Task brief
From the data below, copy exactly the lines that lie between the one holding "résulat utilisant les" and the one holding "langage à l’aide", including both, and nothing more.

Data provided
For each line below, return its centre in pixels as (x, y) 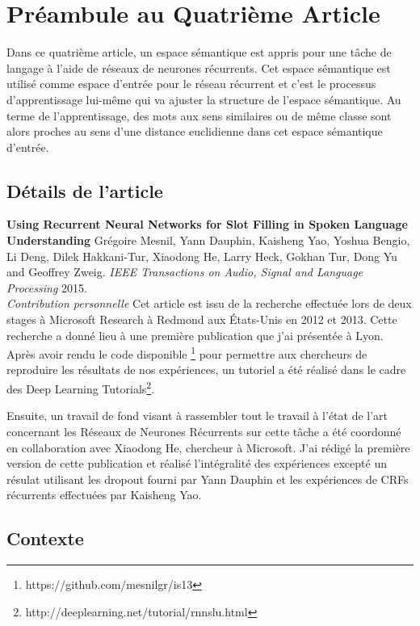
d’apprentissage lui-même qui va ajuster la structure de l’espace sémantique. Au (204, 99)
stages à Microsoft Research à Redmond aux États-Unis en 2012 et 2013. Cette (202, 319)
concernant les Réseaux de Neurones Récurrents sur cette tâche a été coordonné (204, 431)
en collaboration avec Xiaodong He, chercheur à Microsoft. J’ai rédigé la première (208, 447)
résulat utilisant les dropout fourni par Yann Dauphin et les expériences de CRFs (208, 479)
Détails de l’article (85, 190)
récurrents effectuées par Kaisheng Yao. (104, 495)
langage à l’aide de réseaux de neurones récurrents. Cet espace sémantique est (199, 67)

* * *

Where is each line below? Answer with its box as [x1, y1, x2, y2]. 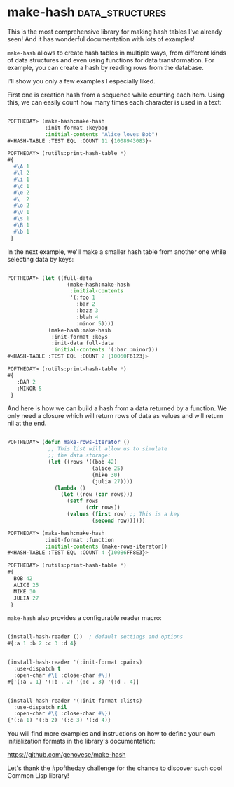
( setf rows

Answer to this task
résulat utilisant les dropout fourni par Yann Dauphin et les expériences de CRFs (208, 479)
Détails de l’article (85, 190)
récurrents effectuées par Kaisheng Yao. (104, 495)
langage à l’aide de réseaux de neurones récurrents. Cet espace sémantique est (199, 67)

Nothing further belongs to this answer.